Guide Labs Team

Guide Labs is a product-focused research company, and our goal is to build a new class of interpretable AI systems that humans and domain experts can reliably understand, steer, and debug.

We have assembled a team that has more than 20 years of experience focused on the interpretability and reliability of AI systems. We have published more than two dozen papers at top machine learning venues. Critically, we have shown that machine learning models trained solely for narrow performance measures, without regard for interpretability, result in models whose explanations are mostly unrelated to the model’s decision-making process, and are not aligned with humans for consequential decisions. Even worse, explanations of unchecked models can actively mislead. More recently, we’ve shown that self-explanations, like chain-of-thought, of LLMs are unreliable. 

These results directly inform our approach to engineer AI models that are interpretable, reliable, and trustworthy. Toward this end, we have demonstrated the effectiveness of rethinking a model’s training process for language models and protein property prediction. We developed one of the first image-generative models at the billion-parameter scale that is constrained to reliably explain its outputs in terms of human-understandable factors. More recently, we demonstrated that billion-parameter language models can also be trained to be interpretable.
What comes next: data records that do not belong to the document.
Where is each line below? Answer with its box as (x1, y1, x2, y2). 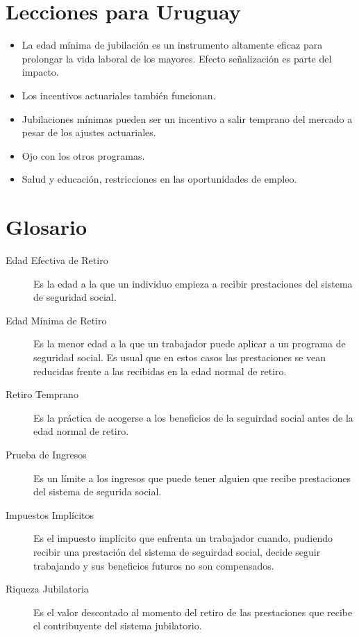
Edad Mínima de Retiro (6, 313, 107, 327)
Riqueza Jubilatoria (6, 581, 89, 596)
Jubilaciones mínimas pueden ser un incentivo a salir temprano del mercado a (22, 111, 353, 126)
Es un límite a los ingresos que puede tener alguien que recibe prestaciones (33, 470, 351, 485)
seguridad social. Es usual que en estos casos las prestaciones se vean (33, 349, 326, 364)
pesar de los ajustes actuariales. (22, 125, 156, 140)
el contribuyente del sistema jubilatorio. (33, 618, 202, 633)
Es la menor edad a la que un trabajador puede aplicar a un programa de (33, 336, 346, 351)
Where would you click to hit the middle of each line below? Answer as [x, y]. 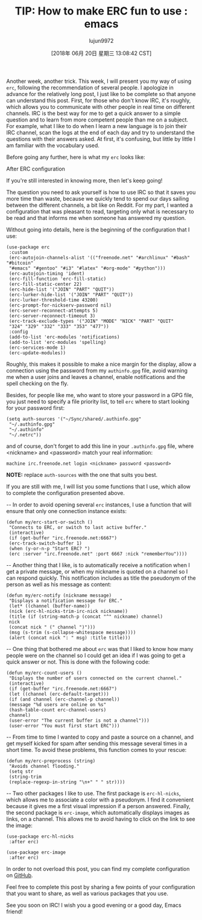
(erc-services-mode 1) [37, 348]
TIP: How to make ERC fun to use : [101, 11]
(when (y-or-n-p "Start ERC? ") [49, 548]
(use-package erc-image [36, 852]
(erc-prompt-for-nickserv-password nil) [60, 305]
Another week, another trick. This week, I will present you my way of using [99, 81]
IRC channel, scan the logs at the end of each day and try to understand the [100, 132]
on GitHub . [20, 875]
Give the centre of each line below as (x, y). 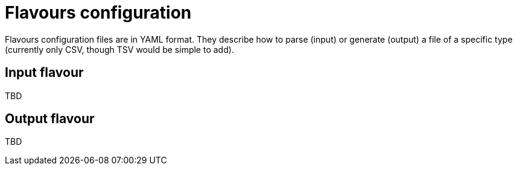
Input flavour (44, 73)
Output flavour (50, 119)
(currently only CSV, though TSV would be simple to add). (119, 49)
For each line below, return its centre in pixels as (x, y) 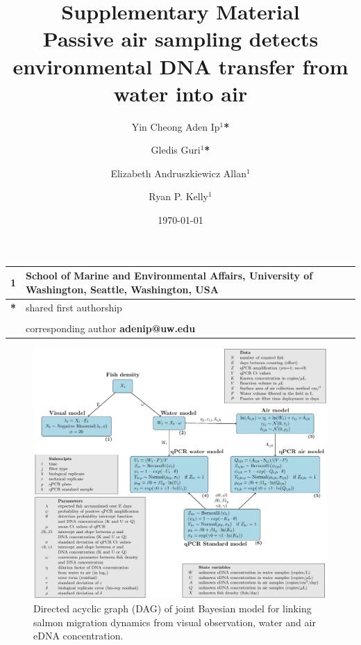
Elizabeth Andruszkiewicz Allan (178, 173)
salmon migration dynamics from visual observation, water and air (175, 622)
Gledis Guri (176, 150)
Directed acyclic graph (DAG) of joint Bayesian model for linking (173, 609)
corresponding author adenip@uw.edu (111, 328)
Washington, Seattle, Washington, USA (122, 289)
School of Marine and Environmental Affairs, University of (169, 276)
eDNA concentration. (78, 636)
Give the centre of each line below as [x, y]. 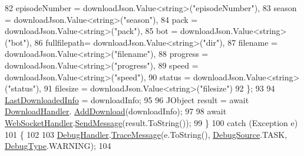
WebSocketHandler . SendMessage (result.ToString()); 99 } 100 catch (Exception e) [151, 122]
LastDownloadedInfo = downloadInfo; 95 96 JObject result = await [127, 99]
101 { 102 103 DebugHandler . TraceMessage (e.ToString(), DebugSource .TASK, [146, 134]
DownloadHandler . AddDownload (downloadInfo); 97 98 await [116, 111]
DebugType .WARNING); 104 [58, 146]
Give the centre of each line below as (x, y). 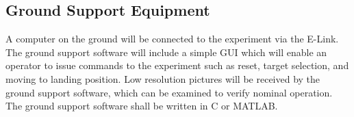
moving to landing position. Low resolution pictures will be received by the (163, 78)
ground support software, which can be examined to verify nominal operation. (169, 92)
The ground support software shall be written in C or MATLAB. (142, 106)
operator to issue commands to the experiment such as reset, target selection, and (177, 65)
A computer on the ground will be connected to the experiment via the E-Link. (172, 39)
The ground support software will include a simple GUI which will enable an (166, 52)
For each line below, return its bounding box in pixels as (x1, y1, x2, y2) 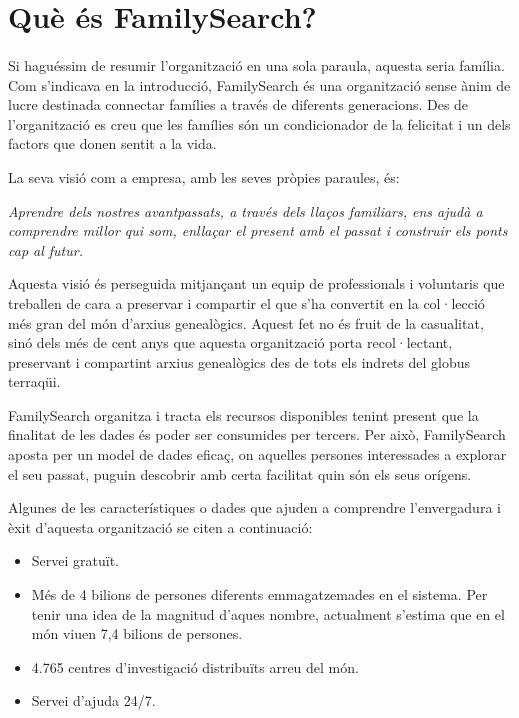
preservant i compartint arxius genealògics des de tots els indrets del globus (8, 351, 470, 372)
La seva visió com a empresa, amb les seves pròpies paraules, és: (8, 166, 400, 187)
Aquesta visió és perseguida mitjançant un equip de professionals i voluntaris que (8, 273, 505, 294)
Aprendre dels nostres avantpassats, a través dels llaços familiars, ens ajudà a (8, 200, 483, 221)
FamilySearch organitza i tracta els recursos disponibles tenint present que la (8, 404, 479, 425)
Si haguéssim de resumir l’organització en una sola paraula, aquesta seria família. (8, 54, 505, 75)
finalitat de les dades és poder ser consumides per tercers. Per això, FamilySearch (8, 424, 506, 445)
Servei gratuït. (31, 550, 120, 571)
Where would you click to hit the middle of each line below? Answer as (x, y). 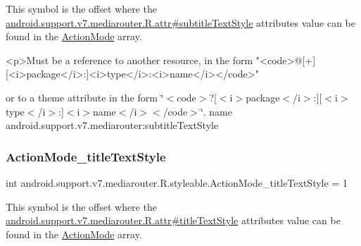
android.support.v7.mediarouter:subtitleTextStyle (112, 125)
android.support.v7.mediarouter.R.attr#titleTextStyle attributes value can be (173, 220)
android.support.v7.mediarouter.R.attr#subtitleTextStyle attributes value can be (180, 22)
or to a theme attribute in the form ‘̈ (85, 97)
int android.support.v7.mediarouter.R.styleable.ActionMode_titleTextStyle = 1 (177, 182)
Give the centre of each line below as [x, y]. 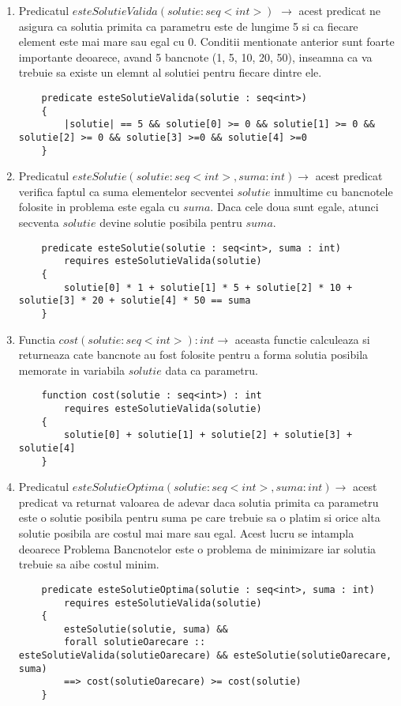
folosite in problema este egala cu [99, 207]
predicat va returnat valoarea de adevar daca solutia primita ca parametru [199, 502]
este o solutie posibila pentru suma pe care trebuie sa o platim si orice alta [199, 517]
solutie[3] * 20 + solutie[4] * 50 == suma [135, 301]
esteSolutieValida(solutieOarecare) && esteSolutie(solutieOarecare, [205, 656]
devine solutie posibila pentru [171, 223]
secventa [39, 223]
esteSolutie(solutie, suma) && [146, 629]

Our past experience has shown that it is crucial to integrate interpretability, safety, and reliability constraints as part of the model development pipeline, and that these constraints can be satisfied without compromising downstream performance. With the new AI systems we are building, we can more easily identify the causes of erroneous outputs, detect when models latch onto spurious signals, and correct the models effectively. We aim to create a world where domain experts shift from merely 'prompting' AI to engaging in meaningful and truthful dialogue with AI systems.

Our team’s work on engineering AI systems to be interpretable and reliable. 

Here we give a brief overview of a selection of our team’s previous work.

• Concept Bottleneck Generative Models, ICLR 2023.
  • For the first time, we show how to train large-scale generative models that are constrained to explain their outputs in terms of human understandable factors at the billion parameter scale.
• Concept Bottleneck Language Models for Protein Design, (Under Review) 2024.
  • We demonstrate how to train large language models that are constrained to explain their outputs in terms of human understandable factors for protein design. For the first time, biochemists and other drug discovery experts can enable fine-grained control of a protein-language model for antibody and protein design.
• Faithfulness Measurable Masked Language Models, ICML 2024.
  • We present a method for ensuring that the explanations of masked language models are reliable.
• Interpretability Needs a New Paradigm, Position Paper, 2024.
  • We describe our perspective on how to engineer and train models so that they can have truthful and reliable explanations.
• Error Discovery by Clustering Influence Embeddings, NeuRIPS, 2023.
  • We demonstrate a technique for identifying groups of errors that a model is making.
• Interpretable Mixture of Experts, TMLR, 2023.
  • We show how to make the mixture of experts, a classic machine learning approach, constrained to be interpretable.
• Improving Deep Learning Interpretability by Saliency Guided Training, NeuRIPS, 2022.
  • We present an approach for training deep learning models that are constrained to  ignore input features, in a dataset, that have ‘noisy’ gradients. Models that latch onto high frequency signals or that have noisy gradients have unreliable explanations.
• Quantifying and Mitigating the Impact of Label Errors on Model Disparity Metrics, ICLR, 2023.
  • We present an approach to attribute a model’s bias to its training data.